Some lines hold the string "upper". Copy all of them from the material that follows.

"""

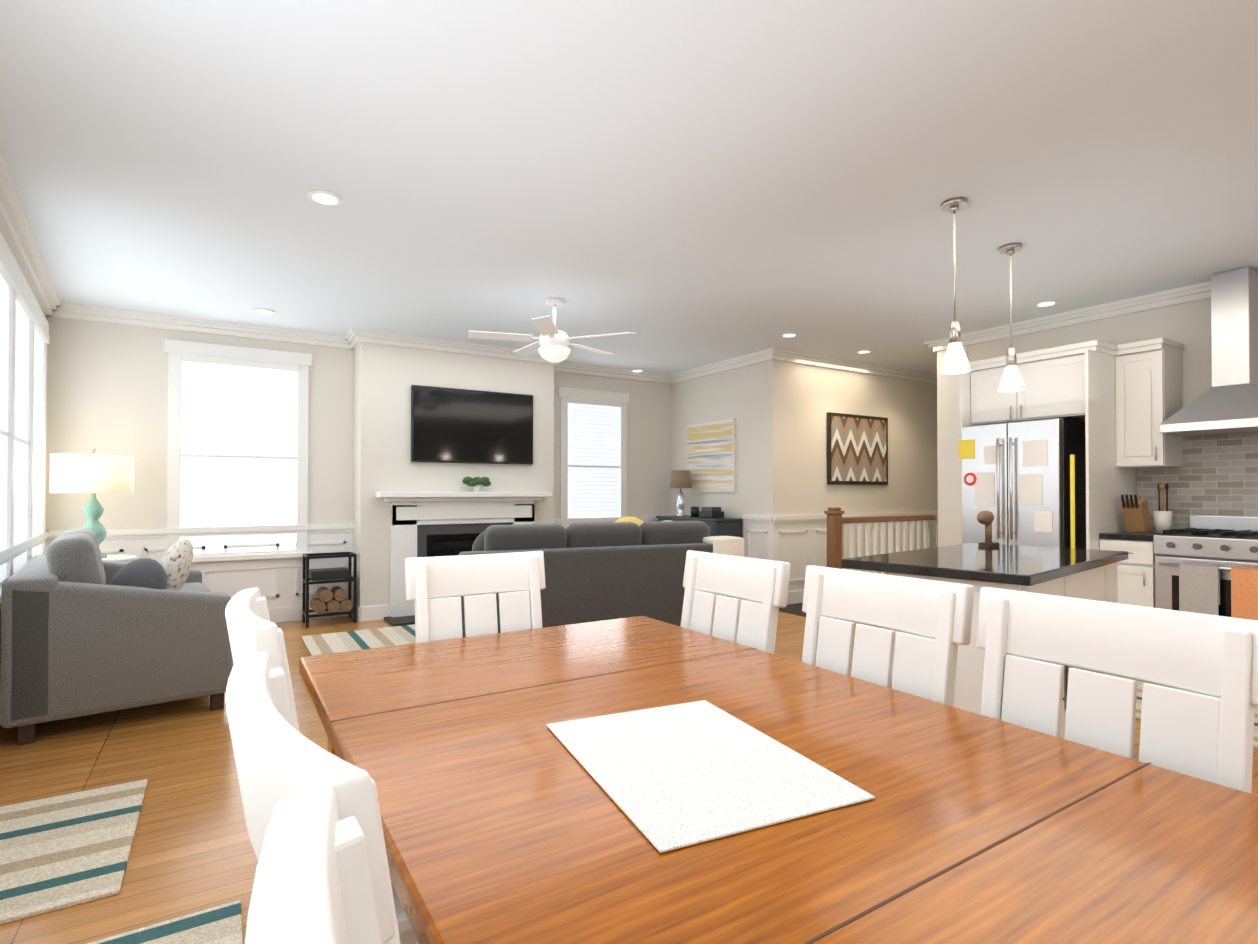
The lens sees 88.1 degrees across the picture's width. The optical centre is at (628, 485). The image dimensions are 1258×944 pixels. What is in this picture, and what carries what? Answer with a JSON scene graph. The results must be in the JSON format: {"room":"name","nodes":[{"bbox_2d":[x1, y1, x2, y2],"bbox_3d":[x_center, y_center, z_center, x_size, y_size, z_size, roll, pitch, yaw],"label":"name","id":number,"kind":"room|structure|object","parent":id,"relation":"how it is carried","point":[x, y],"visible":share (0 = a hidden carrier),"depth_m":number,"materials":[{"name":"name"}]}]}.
{"room":"dining room and kitchen","nodes":[
{"label":"dining room and kitchen","id":0,"kind":"room"},
{"bbox_2d":[0,229,45,316],"bbox_3d":[-1.698,-0.136,1.135,0.150,2.740,10.450,0,-1,-37],"label":"wall","id":1,"kind":"structure","parent":0,"point":[21,270],"depth_m":4.10,"materials":[{"name":"white paint"}]},
{"bbox_2d":[0,231,49,625],"bbox_3d":[-3.782,-0.265,4.055,0.048,2.040,2.660,0,-1,-37],"label":"window","id":2,"kind":"structure","parent":1,"relation":"in","point":[24,333],"depth_m":4.05,"materials":[{"name":"white"}]},
{"bbox_2d":[0,152,60,678],"bbox_3d":[-1.553,-0.136,1.151,0.100,2.740,10.300,0,-1,-37],"label":"trim","id":3,"kind":"structure","parent":1,"relation":"attached to","point":[16,230],"depth_m":3.83,"materials":[{"name":"white wood"}]},
{"bbox_2d":[45,298,1211,606],"bbox_3d":[2.226,-0.109,3.673,10.680,2.740,10.300,0,-1,-32],"label":"wall","id":4,"kind":"structure","parent":0,"point":[107,388],"depth_m":6.42,"materials":[{"name":"white paint"}]},
{"bbox_2d":[45,523,353,607],"bbox_3d":[-3.710,0.759,5.819,2.320,0.770,0.035,0,-1,-32],"label":"trim","id":5,"kind":"structure","parent":4,"relation":"attached to","point":[281,587],"depth_m":6.01,"materials":[{"name":"white wood"}]},
{"bbox_2d":[46,303,357,349],"bbox_3d":[-3.693,-1.406,5.814,2.320,0.100,0.100,0,-1,-32],"label":"crown molding","id":6,"kind":"structure","parent":4,"relation":"attached to","point":[70,311],"depth_m":5.72,"materials":[{"name":"white wood"}]},
{"bbox_2d":[161,339,312,571],"bbox_3d":[-3.530,-0.245,5.918,1.180,2.040,0.073,0,-1,-32],"label":"window","id":7,"kind":"structure","parent":4,"relation":"in","point":[237,436],"depth_m":5.92,"materials":[{"name":"white"}]},
{"bbox_2d":[268,605,347,622],"bbox_3d":[-3.715,1.214,5.822,2.320,0.140,0.016,0,-1,-32],"label":"baseboard","id":8,"kind":"structure","parent":4,"relation":"attached to","point":[294,613],"depth_m":6.14,"materials":[{"name":"white paint"}]},
{"bbox_2d":[357,604,389,621],"bbox_3d":[-1.681,1.223,6.654,2.042,0.140,0.020,0,-1,-32],"label":"baseboard","id":9,"kind":"structure","parent":4,"relation":"attached to","point":[378,612],"depth_m":6.17,"materials":[{"name":"white"}]},
{"bbox_2d":[346,328,569,366],"bbox_3d":[-1.658,-1.397,6.644,2.210,0.100,0.100,0,-1,-32],"label":"crown molding","id":10,"kind":"structure","parent":4,"relation":"attached to","point":[353,338],"depth_m":6.48,"materials":[{"name":"white wood"}]},
{"bbox_2d":[411,385,532,464],"bbox_3d":[-1.587,-0.602,6.702,1.280,0.750,0.054,0,-1,-32],"label":"tv","id":11,"kind":"object","parent":4,"relation":"attached to","point":[451,425],"visible":1,"depth_m":6.65,"materials":[{"name":"black"}]},
{"bbox_2d":[558,387,628,528],"bbox_3d":[-0.405,-0.209,7.881,1.000,1.890,0.073,0,-1,-32],"label":"window","id":12,"kind":"structure","parent":4,"relation":"in","point":[593,453],"depth_m":7.89,"materials":[{"name":"white"}]},
{"bbox_2d":[554,516,657,524],"bbox_3d":[-0.230,0.783,8.005,1.880,0.770,0.035,0,-1,-32],"label":"trim","id":13,"kind":"structure","parent":4,"relation":"attached to","point":[646,518],"depth_m":7.88,"materials":[{"name":"white wood"}]},
{"bbox_2d":[554,363,669,383],"bbox_3d":[-0.263,-1.383,7.969,1.760,0.100,0.100,0,-1,-32],"label":"crown molding","id":14,"kind":"structure","parent":4,"relation":"attached to","point":[574,368],"depth_m":8.00,"materials":[{"name":"white wood"}]},
{"bbox_2d":[687,419,735,491],"bbox_3d":[0.976,-0.334,7.826,0.033,0.840,0.880,0,-1,-32],"label":"framed picture","id":15,"kind":"object","parent":4,"relation":"attached to","point":[711,456],"visible":1,"depth_m":7.76,"materials":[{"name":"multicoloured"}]},
{"bbox_2d":[666,351,769,383],"bbox_3d":[1.004,-1.385,7.737,0.100,0.100,1.840,0,-1,-32],"label":"crown molding","id":16,"kind":"structure","parent":4,"relation":"attached to","point":[756,357],"depth_m":7.63,"materials":[{"name":"white wood"}]},
{"bbox_2d":[742,514,768,559],"bbox_3d":[1.400,0.743,7.146,0.035,0.830,0.425,0,-1,-32],"label":"trim","id":17,"kind":"structure","parent":4,"relation":"attached to","point":[756,527],"depth_m":7.15,"materials":[{"name":"white wood"}]},
{"bbox_2d":[787,590,803,604],"bbox_3d":[3.239,1.238,8.008,4.036,0.140,0.020,0,-1,-32],"label":"baseboard","id":18,"kind":"structure","parent":4,"relation":"attached to","point":[793,597],"depth_m":7.10,"materials":[{"name":"white"}]},
{"bbox_2d":[762,348,936,383],"bbox_3d":[3.227,-1.383,7.977,4.120,0.100,0.100,0,-1,-32],"label":"crown molding","id":19,"kind":"structure","parent":4,"relation":"attached to","point":[772,353],"depth_m":7.51,"materials":[{"name":"white wood"}]},
{"bbox_2d":[769,511,937,591],"bbox_3d":[2.984,0.751,7.839,3.455,0.830,0.035,0,-1,-32],"label":"trim","id":20,"kind":"structure","parent":4,"relation":"attached to","point":[798,543],"depth_m":7.25,"materials":[{"name":"white wood"}]},
{"bbox_2d":[827,412,887,484],"bbox_3d":[2.712,-0.416,7.677,1.060,0.820,0.034,0,-1,-32],"label":"art","id":21,"kind":"object","parent":4,"relation":"attached to","point":[857,449],"visible":1,"depth_m":7.64,"materials":[{"name":"brown fabric"}]},
{"bbox_2d":[937,346,966,546],"bbox_3d":[3.259,-0.029,6.461,0.164,2.640,0.304,0,-1,-32],"label":"trim","id":22,"kind":"structure","parent":4,"relation":"attached to","point":[948,459],"depth_m":6.45,"materials":[{"name":"white paint"}]},
{"bbox_2d":[967,361,1006,425],"bbox_3d":[3.335,-0.767,5.579,0.670,0.495,0.441,0,-1,-32],"label":"upper cabinet","id":23,"kind":"object","parent":4,"relation":"attached to","point":[985,404],"depth_m":5.47,"materials":[{"name":"white wood"}]},
{"bbox_2d":[1007,345,1114,424],"bbox_3d":[3.553,-0.770,5.233,0.670,0.495,0.598,0,-1,-32],"label":"upper cabinet","id":24,"kind":"object","parent":4,"relation":"attached to","point":[1074,384],"depth_m":4.95,"materials":[{"name":"white wood"}]},
{"bbox_2d":[924,271,1257,351],"bbox_3d":[4.875,-1.429,3.680,0.100,0.100,6.930,0,-1,-32],"label":"crown molding","id":25,"kind":"structure","parent":4,"relation":"attached to","point":[1201,291],"depth_m":5.37,"materials":[{"name":"white"}]},
{"bbox_2d":[1111,341,1182,468],"bbox_3d":[3.932,-0.578,4.918,0.360,0.886,0.295,0,-1,-32],"label":"upper cabinet","id":26,"kind":"object","parent":4,"relation":"attached to","point":[1123,401],"depth_m":4.81,"materials":[{"name":"white wood"}]},
{"bbox_2d":[1137,432,1257,530],"bbox_3d":[4.614,-0.024,4.160,0.006,0.740,2.285,0,-1,-32],"label":"backsplash","id":27,"kind":"structure","parent":4,"relation":"attached to","point":[1216,475],"depth_m":4.75,"materials":[{"name":"grey tile"}]},
{"bbox_2d":[1159,267,1257,435],"bbox_3d":[4.168,-0.920,4.412,0.487,1.098,0.772,0,-1,-32],"label":"range hood","id":28,"kind":"object","parent":4,"relation":"attached to","point":[1227,403],"visible":1,"depth_m":4.43,"materials":[{"name":"silver metal"}]},
{"bbox_2d":[0,611,1257,943],"bbox_3d":[2.226,1.286,3.658,10.680,0.050,10.300,0,-1,-32],"label":"floor","id":29,"kind":"structure","parent":0,"point":[192,851],"depth_m":2.73,"materials":[{"name":"brown wood"}]},
{"bbox_2d":[0,779,147,924],"bbox_3d":[-2.018,1.237,2.209,0.550,0.016,0.900,0,-1,-32],"label":"entry rug","id":30,"kind":"object","parent":29,"relation":"on","point":[63,851],"visible":0.98,"depth_m":2.21,"materials":[{"name":"carpet"}]},
{"bbox_2d":[0,528,232,744],"bbox_3d":[-3.121,0.774,4.025,0.960,0.981,1.720,0,-1,-39],"label":"loveseat","id":31,"kind":"object","parent":29,"relation":"on","point":[86,629],"visible":0.96,"depth_m":3.35,"materials":[{"name":"grey fabric"}]},
{"bbox_2d":[102,554,135,561],"bbox_3d":[-4.133,0.917,5.005,0.540,0.712,0.540,0,-1,-32],"label":"side table","id":32,"kind":"object","parent":29,"relation":"on","point":[121,558],"visible":0.15,"depth_m":5.03,"materials":[{"name":"white wood"}]},
{"bbox_2d":[50,448,133,557],"bbox_3d":[-4.133,0.138,5.014,0.500,0.844,0.500,0,-1,-32],"label":"table lamp","id":33,"kind":"object","parent":32,"relation":"on","point":[93,474],"visible":0.81,"depth_m":4.85,"materials":[{"name":"green"}]},
{"bbox_2d":[87,900,242,943],"bbox_3d":[-1.298,1.229,1.475,0.730,0.016,0.610,0,-1,-32],"label":"rug","id":34,"kind":"object","parent":29,"relation":"on","point":[221,924],"visible":0.91,"depth_m":1.79,"materials":[{"name":"carpet"}]},
{"bbox_2d":[225,651,400,943],"bbox_3d":[-0.190,0.723,0.771,0.491,1.015,0.470,0,-1,-37],"label":"dining chair","id":35,"kind":"object","parent":29,"relation":"on","point":[278,756],"visible":0.67,"depth_m":0.54,"materials":[{"name":"white wood"}]},
{"bbox_2d":[245,782,381,943],"bbox_3d":[0.063,0.718,0.367,0.491,1.015,0.470,0,-1,-33],"label":"dining chair","id":36,"kind":"object","parent":29,"relation":"on","point":[312,884],"visible":1,"depth_m":0.39,"materials":[{"name":"white wood"}]},
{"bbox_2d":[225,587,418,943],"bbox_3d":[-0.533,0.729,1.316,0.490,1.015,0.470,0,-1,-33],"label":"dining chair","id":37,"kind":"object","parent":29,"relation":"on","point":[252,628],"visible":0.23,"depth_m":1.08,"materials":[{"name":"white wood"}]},
{"bbox_2d":[302,552,356,627],"bbox_3d":[-2.805,0.966,6.087,0.424,0.642,0.304,0,-1,-32],"label":"rack","id":38,"kind":"object","parent":29,"relation":"on","point":[335,599],"visible":1,"depth_m":6.02,"materials":[{"name":"black metal"}]},
{"bbox_2d":[301,624,415,655],"bbox_3d":[-1.097,1.275,5.733,3.100,0.016,1.250,0,-1,-32],"label":"living room rug","id":39,"kind":"object","parent":29,"relation":"on","point":[329,643],"visible":0.25,"depth_m":5.32,"materials":[{"name":"carpet"}]},
{"bbox_2d":[459,517,743,636],"bbox_3d":[-0.287,0.763,5.368,2.300,1.000,0.990,0,-1,-24],"label":"sofa","id":40,"kind":"object","parent":39,"relation":"on","point":[624,567],"visible":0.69,"depth_m":4.97,"materials":[{"name":"grey fabric"}]},
{"bbox_2d":[375,477,551,626],"bbox_3d":[-1.566,0.602,6.487,1.760,1.378,0.420,0,-1,-32],"label":"fireplace","id":41,"kind":"object","parent":29,"relation":"on","point":[428,524],"visible":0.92,"depth_m":6.45,"materials":[{"name":"white"}]},
{"bbox_2d":[405,551,545,642],"bbox_3d":[-0.404,0.736,2.012,0.470,1.015,0.491,0,-1,-32],"label":"chair","id":42,"kind":"object","parent":29,"relation":"on","point":[518,578],"visible":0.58,"depth_m":2.16,"materials":[{"name":"white wood"}]},
{"bbox_2d":[656,515,742,537],"bbox_3d":[0.810,0.842,7.710,0.421,0.925,1.160,0,-1,-32],"label":"console","id":43,"kind":"object","parent":29,"relation":"on","point":[724,526],"visible":0.1,"depth_m":7.28,"materials":[{"name":"grey wood"}]},
{"bbox_2d":[670,470,691,515],"bbox_3d":[0.636,0.100,7.987,0.270,0.560,0.267,0,-1,-32],"label":"light","id":44,"kind":"object","parent":43,"relation":"on","point":[680,479],"visible":1,"depth_m":7.91,"materials":[{"name":"white fabric"}]},
{"bbox_2d":[691,507,723,517],"bbox_3d":[0.892,0.315,7.596,0.180,0.123,0.470,0,-1,-32],"label":"box","id":45,"kind":"object","parent":43,"relation":"on","point":[711,512],"visible":1,"depth_m":7.44,"materials":[{"name":"black"}]},
{"bbox_2d":[680,550,790,653],"bbox_3d":[0.179,0.736,2.023,0.491,1.015,0.470,0,-1,-32],"label":"dining chair","id":46,"kind":"object","parent":29,"relation":"on","point":[764,583],"visible":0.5,"depth_m":2.10,"materials":[{"name":"white wood"}]},
{"bbox_2d":[299,616,1257,943],"bbox_3d":[0.139,0.847,1.165,1.120,0.776,2.110,0,-1,-32],"label":"dining table","id":47,"kind":"object","parent":29,"relation":"on","point":[505,818],"visible":0.88,"depth_m":0.88,"materials":[{"name":"brown wood"}]},
{"bbox_2d":[546,700,874,852],"bbox_3d":[0.100,0.455,1.091,0.350,0.004,0.480,0,-1,-24],"label":"placemat","id":48,"kind":"object","parent":47,"relation":"on","point":[671,777],"visible":1,"depth_m":1.02,"materials":[{"name":"white fabric"}]},
{"bbox_2d":[779,603,805,616],"bbox_3d":[3.416,1.300,7.553,4.120,0.004,0.930,0,-1,-32],"label":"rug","id":49,"kind":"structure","parent":29,"relation":"on","point":[796,609],"depth_m":6.74,"materials":[{"name":"black"}]},
{"bbox_2d":[824,507,935,622],"bbox_3d":[2.515,0.750,6.385,1.595,1.080,0.130,0,-1,-32],"label":"stair railing","id":50,"kind":"object","parent":29,"relation":"on","point":[836,537],"visible":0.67,"depth_m":6.23,"materials":[{"name":"white"}]},
{"bbox_2d":[802,565,973,705],"bbox_3d":[0.477,0.731,1.549,0.491,1.015,0.470,0,-1,-32],"label":"dining chair","id":51,"kind":"object","parent":29,"relation":"on","point":[938,614],"visible":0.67,"depth_m":1.61,"materials":[{"name":"white wood"}]},
{"bbox_2d":[879,559,1125,738],"bbox_3d":[1.757,0.815,3.091,1.352,0.880,0.705,1,-1,-41],"label":"kitchen island","id":52,"kind":"object","parent":29,"relation":"on","point":[1090,574],"depth_m":2.59,"materials":[{"name":"white wood"}]},
{"bbox_2d":[841,543,1127,586],"bbox_3d":[1.747,0.355,3.117,1.440,0.040,0.760,1,-1,-41],"label":"island countertop","id":53,"kind":"structure","parent":52,"relation":"on","point":[1015,565],"depth_m":2.83,"materials":[{"name":"black stone"}]},
{"bbox_2d":[977,510,998,546],"bbox_3d":[1.984,0.240,3.612,0.150,0.199,0.060,0,-1,-32],"label":"figurine","id":54,"kind":"object","parent":53,"relation":"on","point":[985,518],"visible":1,"depth_m":3.60,"materials":[{"name":"brown wood"}]},
{"bbox_2d":[958,418,1085,548],"bbox_3d":[3.323,0.392,5.374,0.856,1.775,0.782,0,-1,-32],"label":"fridge","id":55,"kind":"object","parent":29,"relation":"on","point":[1016,479],"visible":0.56,"depth_m":5.06,"materials":[{"name":"silver metal"}]},
{"bbox_2d":[1070,455,1074,547],"bbox_3d":[3.394,0.523,4.890,0.260,1.498,0.060,0,-1,-32],"label":"broom","id":56,"kind":"object","parent":29,"relation":"on","point":[1072,499],"visible":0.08,"depth_m":4.82,"materials":[{"name":"yellow"}]},
{"bbox_2d":[976,587,1257,793],"bbox_3d":[0.743,0.727,1.126,0.491,1.015,0.470,0,-1,-32],"label":"dining chair","id":57,"kind":"object","parent":29,"relation":"on","point":[1206,737],"visible":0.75,"depth_m":1.19,"materials":[{"name":"white wood"}]},
{"bbox_2d":[1099,535,1155,607],"bbox_3d":[3.820,0.833,4.807,0.651,0.880,0.327,0,-1,-32],"label":"base cabinet","id":58,"kind":"object","parent":29,"relation":"on","point":[1136,577],"depth_m":4.59,"materials":[{"name":"white wood"}]},
{"bbox_2d":[1099,531,1161,538],"bbox_3d":[3.819,0.373,4.811,0.654,0.040,0.327,0,-1,-32],"label":"countertop","id":59,"kind":"structure","parent":58,"relation":"on","point":[1148,534],"depth_m":4.68,"materials":[{"name":"black stone"}]},
{"bbox_2d":[1121,495,1150,531],"bbox_3d":[3.755,0.209,4.819,0.222,0.278,0.120,0,-1,-32],"label":"knife block","id":60,"kind":"object","parent":59,"relation":"on","point":[1136,514],"visible":1,"depth_m":4.79,"materials":[{"name":"brown wood"}]},
{"bbox_2d":[1153,483,1171,532],"bbox_3d":[3.952,0.167,4.813,0.110,0.370,0.110,0,-1,-32],"label":"utensil crock","id":61,"kind":"object","parent":59,"relation":"on","point":[1162,519],"visible":0.98,"depth_m":4.79,"materials":[{"name":"white ceramic"}]},
{"bbox_2d":[1118,676,1257,748],"bbox_3d":[3.392,1.250,3.446,1.070,0.016,2.100,0,-1,-32],"label":"kitchen rug","id":62,"kind":"object","parent":29,"relation":"on","point":[1139,703],"depth_m":3.62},
{"bbox_2d":[1153,515,1257,619],"bbox_3d":[4.074,0.733,4.318,0.723,1.030,0.762,0,-1,-32],"label":"range","id":63,"kind":"object","parent":29,"relation":"on","point":[1206,564],"visible":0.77,"depth_m":4.25,"materials":[{"name":"silver metal"}]},
{"bbox_2d":[0,0,1257,374],"bbox_3d":[2.226,-1.504,3.688,10.680,0.050,10.300,0,-1,-32],"label":"ceiling","id":64,"kind":"structure","parent":0,"point":[674,186],"depth_m":2.99,"materials":[{"name":"white paint"}]},
{"bbox_2d":[252,308,274,314],"bbox_3d":[-3.059,-1.454,5.445,0.168,0.012,0.168,1,-1,-41],"label":"recessed light","id":65,"kind":"object","parent":64,"relation":"in","point":[258,310],"depth_m":5.42,"materials":[{"name":"white"}]},
{"bbox_2d":[307,190,342,205],"bbox_3d":[-1.565,-1.477,3.349,0.168,0.012,0.168,0,-1,31],"label":"recessed light","id":66,"kind":"object","parent":64,"relation":"in","point":[324,197],"depth_m":3.34,"materials":[{"name":"white"}]},
{"bbox_2d":[468,297,635,362],"bbox_3d":[-0.615,-1.218,5.171,1.292,0.490,1.244,0,-1,-32],"label":"ceiling fan","id":67,"kind":"object","parent":64,"relation":"hanging from","point":[552,344],"visible":1,"depth_m":5.05,"materials":[{"name":"white"}]},
{"bbox_2d":[631,369,643,371],"bbox_3d":[0.106,-1.426,8.095,0.168,0.012,0.168,1,-1,-41],"label":"recessed light","id":68,"kind":"object","parent":64,"relation":"in","point":[636,370],"depth_m":8.06,"materials":[{"name":"white"}]},
{"bbox_2d":[780,333,797,337],"bbox_3d":[1.547,-1.445,6.272,0.168,0.012,0.168,0,-1,31],"label":"recessed light","id":69,"kind":"object","parent":64,"relation":"in","point":[786,335],"depth_m":6.26,"materials":[{"name":"white"}]},
{"bbox_2d":[856,350,871,353],"bbox_3d":[2.535,-1.437,7.011,0.168,0.012,0.168,1,-1,-41],"label":"recessed light","id":70,"kind":"object","parent":64,"relation":"in","point":[859,351],"depth_m":6.98,"materials":[{"name":"white"}]},
{"bbox_2d":[939,197,970,373],"bbox_3d":[1.705,-1.037,3.403,0.152,0.890,0.152,0,-1,-32],"label":"pendant light","id":71,"kind":"object","parent":64,"relation":"hanging from","point":[955,360],"visible":1,"depth_m":3.38,"materials":[{"name":"white glass"}]},
{"bbox_2d":[997,243,1025,391],"bbox_3d":[2.360,-1.030,4.015,0.152,0.890,0.152,0,-1,-32],"label":"pendant light","id":72,"kind":"object","parent":64,"relation":"hanging from","point":[1011,380],"visible":1,"depth_m":3.99,"materials":[{"name":"white glass"}]},
{"bbox_2d":[1034,300,1058,306],"bbox_3d":[3.352,-1.457,5.221,0.168,0.012,0.168,0,-1,31],"label":"recessed light","id":73,"kind":"object","parent":64,"relation":"in","point":[1046,303],"depth_m":5.19,"materials":[{"name":"white"}]}
]}

"""

Output of the exercise:
{"bbox_2d":[967,361,1006,425],"bbox_3d":[3.335,-0.767,5.579,0.670,0.495,0.441,0,-1,-32],"label":"upper cabinet","id":23,"kind":"object","parent":4,"relation":"attached to","point":[985,404],"depth_m":5.47,"materials":[{"name":"white wood"}]},
{"bbox_2d":[1007,345,1114,424],"bbox_3d":[3.553,-0.770,5.233,0.670,0.495,0.598,0,-1,-32],"label":"upper cabinet","id":24,"kind":"object","parent":4,"relation":"attached to","point":[1074,384],"depth_m":4.95,"materials":[{"name":"white wood"}]},
{"bbox_2d":[1111,341,1182,468],"bbox_3d":[3.932,-0.578,4.918,0.360,0.886,0.295,0,-1,-32],"label":"upper cabinet","id":26,"kind":"object","parent":4,"relation":"attached to","point":[1123,401],"depth_m":4.81,"materials":[{"name":"white wood"}]},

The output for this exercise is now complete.